> EXERCISE AIM
Please transcribe every record below exactly as written.
........
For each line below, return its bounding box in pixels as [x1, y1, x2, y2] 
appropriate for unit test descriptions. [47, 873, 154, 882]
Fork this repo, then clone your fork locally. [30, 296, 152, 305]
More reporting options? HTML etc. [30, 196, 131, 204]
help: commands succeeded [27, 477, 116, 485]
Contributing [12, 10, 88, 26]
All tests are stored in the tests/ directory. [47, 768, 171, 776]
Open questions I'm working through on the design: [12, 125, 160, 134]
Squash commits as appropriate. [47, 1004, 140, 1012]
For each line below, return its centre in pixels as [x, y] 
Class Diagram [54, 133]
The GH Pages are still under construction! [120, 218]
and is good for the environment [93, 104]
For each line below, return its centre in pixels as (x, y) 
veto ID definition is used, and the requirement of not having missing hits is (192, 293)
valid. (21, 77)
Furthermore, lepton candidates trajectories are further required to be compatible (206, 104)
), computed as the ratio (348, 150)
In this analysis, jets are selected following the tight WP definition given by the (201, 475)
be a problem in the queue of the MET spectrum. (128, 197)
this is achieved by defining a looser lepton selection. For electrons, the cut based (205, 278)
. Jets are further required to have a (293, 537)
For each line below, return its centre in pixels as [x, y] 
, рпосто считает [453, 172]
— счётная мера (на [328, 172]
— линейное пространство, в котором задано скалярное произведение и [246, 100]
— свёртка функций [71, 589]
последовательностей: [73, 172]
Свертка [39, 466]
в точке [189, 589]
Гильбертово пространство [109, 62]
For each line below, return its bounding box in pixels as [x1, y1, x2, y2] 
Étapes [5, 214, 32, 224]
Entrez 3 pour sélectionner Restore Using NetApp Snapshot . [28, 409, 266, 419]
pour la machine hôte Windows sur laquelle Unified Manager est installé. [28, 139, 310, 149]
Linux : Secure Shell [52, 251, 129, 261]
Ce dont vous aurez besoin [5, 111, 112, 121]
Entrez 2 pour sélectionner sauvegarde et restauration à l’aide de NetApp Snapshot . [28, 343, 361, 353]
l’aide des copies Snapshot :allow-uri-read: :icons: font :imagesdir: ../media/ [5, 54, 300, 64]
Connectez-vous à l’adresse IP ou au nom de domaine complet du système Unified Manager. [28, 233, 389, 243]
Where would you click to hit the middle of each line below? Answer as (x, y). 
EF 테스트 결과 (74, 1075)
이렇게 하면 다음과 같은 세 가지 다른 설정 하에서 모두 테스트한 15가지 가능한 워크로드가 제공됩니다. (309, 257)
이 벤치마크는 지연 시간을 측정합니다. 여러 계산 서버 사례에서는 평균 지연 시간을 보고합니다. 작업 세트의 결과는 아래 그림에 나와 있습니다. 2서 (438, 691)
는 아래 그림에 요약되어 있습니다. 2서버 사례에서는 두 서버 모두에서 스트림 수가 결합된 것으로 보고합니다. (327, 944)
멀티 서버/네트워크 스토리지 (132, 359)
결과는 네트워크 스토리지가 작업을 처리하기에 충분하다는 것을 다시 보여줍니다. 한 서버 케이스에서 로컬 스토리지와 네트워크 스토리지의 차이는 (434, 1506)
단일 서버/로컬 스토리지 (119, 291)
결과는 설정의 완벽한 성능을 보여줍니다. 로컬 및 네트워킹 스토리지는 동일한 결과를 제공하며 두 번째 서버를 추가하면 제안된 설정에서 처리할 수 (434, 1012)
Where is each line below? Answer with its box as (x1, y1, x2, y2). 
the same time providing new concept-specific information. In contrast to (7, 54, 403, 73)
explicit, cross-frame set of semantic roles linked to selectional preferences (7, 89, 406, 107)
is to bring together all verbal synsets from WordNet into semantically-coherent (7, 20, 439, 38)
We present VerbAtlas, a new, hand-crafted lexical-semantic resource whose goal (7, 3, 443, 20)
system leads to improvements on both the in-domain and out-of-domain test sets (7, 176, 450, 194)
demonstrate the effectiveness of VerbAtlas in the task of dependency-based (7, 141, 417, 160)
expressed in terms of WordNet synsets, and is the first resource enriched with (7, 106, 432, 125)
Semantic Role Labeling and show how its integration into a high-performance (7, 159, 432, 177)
........
> ANSWER SPACE
For each line below, return its bounding box in pixels as [x1, y1, x2, y2] 
appropriate for unit test descriptions. [47, 873, 154, 882]
Fork this repo, then clone your fork locally. [30, 296, 152, 305]
More reporting options? HTML etc. [30, 196, 131, 204]
help: commands succeeded [27, 477, 116, 485]
Contributing [12, 10, 88, 26]
All tests are stored in the tests/ directory. [47, 768, 171, 776]
Open questions I'm working through on the design: [12, 125, 160, 134]
Squash commits as appropriate. [47, 1004, 140, 1012]
For each line below, return its centre in pixels as [x, y] 
Class Diagram [54, 133]
The GH Pages are still under construction! [120, 218]
and is good for the environment [93, 104]
For each line below, return its centre in pixels as (x, y) 
veto ID definition is used, and the requirement of not having missing hits is (192, 293)
valid. (21, 77)
Furthermore, lepton candidates trajectories are further required to be compatible (206, 104)
), computed as the ratio (348, 150)
In this analysis, jets are selected following the tight WP definition given by the (201, 475)
be a problem in the queue of the MET spectrum. (128, 197)
this is achieved by defining a looser lepton selection. For electrons, the cut based (205, 278)
. Jets are further required to have a (293, 537)
For each line below, return its centre in pixels as [x, y] 
, рпосто считает [453, 172]
— счётная мера (на [328, 172]
— линейное пространство, в котором задано скалярное произведение и [246, 100]
— свёртка функций [71, 589]
последовательностей: [73, 172]
Свертка [39, 466]
в точке [189, 589]
Гильбертово пространство [109, 62]
For each line below, return its bounding box in pixels as [x1, y1, x2, y2] 
Étapes [5, 214, 32, 224]
Entrez 3 pour sélectionner Restore Using NetApp Snapshot . [28, 409, 266, 419]
pour la machine hôte Windows sur laquelle Unified Manager est installé. [28, 139, 310, 149]
Linux : Secure Shell [52, 251, 129, 261]
Ce dont vous aurez besoin [5, 111, 112, 121]
Entrez 2 pour sélectionner sauvegarde et restauration à l’aide de NetApp Snapshot . [28, 343, 361, 353]
l’aide des copies Snapshot :allow-uri-read: :icons: font :imagesdir: ../media/ [5, 54, 300, 64]
Connectez-vous à l’adresse IP ou au nom de domaine complet du système Unified Manager. [28, 233, 389, 243]
Where would you click to hit the middle of each line below? Answer as (x, y). 
EF 테스트 결과 (74, 1075)
이렇게 하면 다음과 같은 세 가지 다른 설정 하에서 모두 테스트한 15가지 가능한 워크로드가 제공됩니다. (309, 257)
이 벤치마크는 지연 시간을 측정합니다. 여러 계산 서버 사례에서는 평균 지연 시간을 보고합니다. 작업 세트의 결과는 아래 그림에 나와 있습니다. 2서 (438, 691)
는 아래 그림에 요약되어 있습니다. 2서버 사례에서는 두 서버 모두에서 스트림 수가 결합된 것으로 보고합니다. (327, 944)
멀티 서버/네트워크 스토리지 (132, 359)
결과는 네트워크 스토리지가 작업을 처리하기에 충분하다는 것을 다시 보여줍니다. 한 서버 케이스에서 로컬 스토리지와 네트워크 스토리지의 차이는 (434, 1506)
단일 서버/로컬 스토리지 (119, 291)
결과는 설정의 완벽한 성능을 보여줍니다. 로컬 및 네트워킹 스토리지는 동일한 결과를 제공하며 두 번째 서버를 추가하면 제안된 설정에서 처리할 수 (434, 1012)
Where is each line below? Answer with its box as (x1, y1, x2, y2). 
the same time providing new concept-specific information. In contrast to (7, 54, 403, 73)
explicit, cross-frame set of semantic roles linked to selectional preferences (7, 89, 406, 107)
is to bring together all verbal synsets from WordNet into semantically-coherent (7, 20, 439, 38)
We present VerbAtlas, a new, hand-crafted lexical-semantic resource whose goal (7, 3, 443, 20)
system leads to improvements on both the in-domain and out-of-domain test sets (7, 176, 450, 194)
demonstrate the effectiveness of VerbAtlas in the task of dependency-based (7, 141, 417, 160)
expressed in terms of WordNet synsets, and is the first resource enriched with (7, 106, 432, 125)
Semantic Role Labeling and show how its integration into a high-performance (7, 159, 432, 177)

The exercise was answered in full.